Fabulous works by Luna and 19th-century masters ‘repatriated’

PIÈCE de résistance: 19th-century painting by unknown artist of controversial 1887 Philippine Expo in Madrid
PIÈCE de résistance: 19th-century painting by unknown artist of controversial 1887 Philippine Expo in Madrid

WHEN it was mounted last February by León Gallery, “Alfonso Ossorio: Afflictions of Glory” was already seen as the biggest art event of 2016. But León may have outdone that with “Filipinos in the Gilded Age,” its new exhibit of late-19th-century paintings, sacred sculptures and furniture, including heretofore locally unviewed works by Luna and Hidalgo, displaying Philippine achievements in fine arts and design before the American invasion.

Also on display are magnificent paintings by Felix Martinez, Rafael Enriquez, Miguel Zaragoza and Manuel Espiritu.

So formidable are the artworks that curating is shared by the formidable troika of Ramon Villegas, Lizza Guerrero Nakpil and Liliane “Tats” Manahan.
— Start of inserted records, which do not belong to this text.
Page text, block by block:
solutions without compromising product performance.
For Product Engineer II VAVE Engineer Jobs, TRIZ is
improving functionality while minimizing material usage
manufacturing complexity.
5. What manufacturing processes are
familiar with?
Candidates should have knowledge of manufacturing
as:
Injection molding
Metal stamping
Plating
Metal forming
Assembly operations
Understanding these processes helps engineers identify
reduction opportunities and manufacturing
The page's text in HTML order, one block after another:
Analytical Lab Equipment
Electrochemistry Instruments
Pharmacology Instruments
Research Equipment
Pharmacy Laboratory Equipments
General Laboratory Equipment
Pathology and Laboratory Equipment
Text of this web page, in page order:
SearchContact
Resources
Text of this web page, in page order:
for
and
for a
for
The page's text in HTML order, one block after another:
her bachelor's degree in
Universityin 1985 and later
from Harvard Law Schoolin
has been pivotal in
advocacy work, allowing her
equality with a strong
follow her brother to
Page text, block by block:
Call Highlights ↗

Manahan additionally tackles the interior requirements of the important exhibit by recreating Juan Luna’s atelier in Paris. “León Gallery has taken this thrust of converting the exhibition space into an immersive environment to enhance the ‘feel’ for the paintings,” she explained.

However, perhaps the most fascinating item in the exhibit is by an unidentified painter—“Habitantes Indigenos ante de la Reina Regente en la Exposicion General de las Yslas Filipinas de Madrid, 1887”—showing non-Christian indigenous Filipinos being presented to the Queen Regent during the controversial Philippine international expo in Madrid in 1887.
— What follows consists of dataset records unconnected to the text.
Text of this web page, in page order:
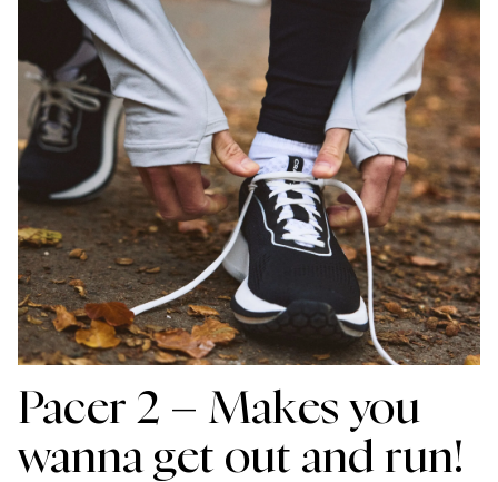
Pacer 2 – Makes you
wanna get out and run!
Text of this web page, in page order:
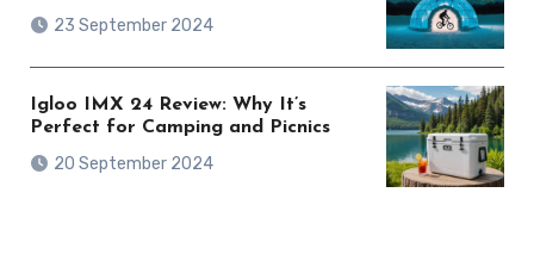
23 September 2024
Igloo IMX 24 Review: Why It’s
Perfect for Camping and Picnics
20 September 2024

But that’s getting ahead of the story.

PABELLON de Cristal, where the 1887 Philippine Exposition in Madrid was held. José Rizal and Antonio Luna condemned the display of indigenous non-Christian Filipinos in the fair, but Juan Luna and Felix Resurreccion Hidalgo exhibited works that were highly acclaimed by Europeans.

Provenance

The paintings that dominate the exhibit are mainly “repatriated” art, as Nakpil put it.

Gallery owner Jaime Ponce de León explained that the “paintings and ivory were owned by Europeans, not Filipinos. The furniture came from old Filipino families.”
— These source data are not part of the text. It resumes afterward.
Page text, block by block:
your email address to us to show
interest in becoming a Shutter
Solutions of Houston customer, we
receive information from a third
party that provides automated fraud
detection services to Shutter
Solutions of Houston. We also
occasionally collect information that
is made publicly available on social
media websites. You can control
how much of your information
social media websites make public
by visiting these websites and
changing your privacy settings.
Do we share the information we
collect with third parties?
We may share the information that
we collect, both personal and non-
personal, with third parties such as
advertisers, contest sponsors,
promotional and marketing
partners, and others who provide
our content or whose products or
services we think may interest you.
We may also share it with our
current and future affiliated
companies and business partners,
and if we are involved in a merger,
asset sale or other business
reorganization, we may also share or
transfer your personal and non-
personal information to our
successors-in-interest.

“The paintings and ivory came from the private collections of gentlemen in Spain and France,” he added.

Repatriation owes to volatile market forces that have unsettled the so-called Old World, resulting for example in the 2008 meltdown whose effects continue to bedevil the globe, as shown by the British vote to exit from the European Union over the weekend.

“As a result of what can be called a ‘reversal of fortunes,’ call it happy economic happenstance,” said Ponce de León. “Filipinos are now in the position to bring home the many treasures that were originally commissioned by Europeans.”

“There is no better reason than that,” the León Gallery owner stressed to explain the new trend of “repatriated art.”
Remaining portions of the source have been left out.